Совсем молодым, двадцати двух лет, он стал правителем обширного княжества — эта должность перешла к нему по наследству — и в течение двадцати семи лет своего правления неуклонно воплощал в жизнь идеи, почерпнутые в книгах…

Мы слышали о его многочисленных свершениях — он изменял течение рек и сравнивал горы, прокладывал оросительные каналы, чтобы напоить поля, и углублял гавани, чтобы в них могли заходить большие суда… Не осталось ни единого, самого отдаленного уголка в горах и бухтах нашего края, где бы идеи отца, как мощный заступ, не изменяли природу до основания…

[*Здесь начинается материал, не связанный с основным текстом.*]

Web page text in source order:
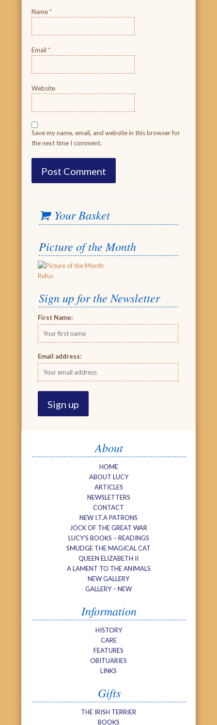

В раннем детстве эти рассказы глубоко трогали и волновали меня. В воображении постепенно сложился образ отца — великого человека, гениального правителя. Отец стал для меня почти кумиром.

Я и сейчас готова признать, что отец был незаурядной, выдающейся личностью. Вполне возможно, что жестокое чувство, которое я тайно испытывала по отношению к братьям, было как бы оборотной стороной моей гордости за отца — талантливого, сильного человека.

…Неужели сильный мужчина всегда внушает женщине любовь, уважение и восхищение, а к слабому она способна относиться только жестоко? Я хорошо понимала, что мои братья не повинны в своем бессилии, и все же не могла побороть приступов злобы…

Но сейчас, беседуя с господином Кисиро, я имела в виду другое. Мне хотелось знать корни той ненависти, которую власти все еще питают к отцу, тон злобы, от которой мы, его дети, страдаем и по сей день. В какой степени повинен в этом человек, который был нашим отцом?

— Конечно, братец, я согласна — отец был человеком необыкновенным… Но не кажется ли вам, что последние дни его жизни отмечены явной слабостью духа? И эта страшная кара, которая обрушилась на нас с его смертью… Заслужил ли он ее? Вот о чем мне хотелось бы знать побольше…

Некоторое время брат молчал.

Я не собираюсь судить отца и оценивать его поступки. Возможно, ты не поймешь меня, — женщинам недоступны глубокие мысли, — но я не считаю себя несчастным оттого, что я его сын и обречен умереть в тюрьме. Старший брат рассуждал точно так же. Тогда я не соглашался с братом, не понимал его. А сейчас понимаю. В последние годы жизни, когда отец находился в изгнании, он часто перечитывал поэму «Лисао»… («Л и с а о» — поэма великого китайского поэта Цюй Юаня (III в. до н. э.).)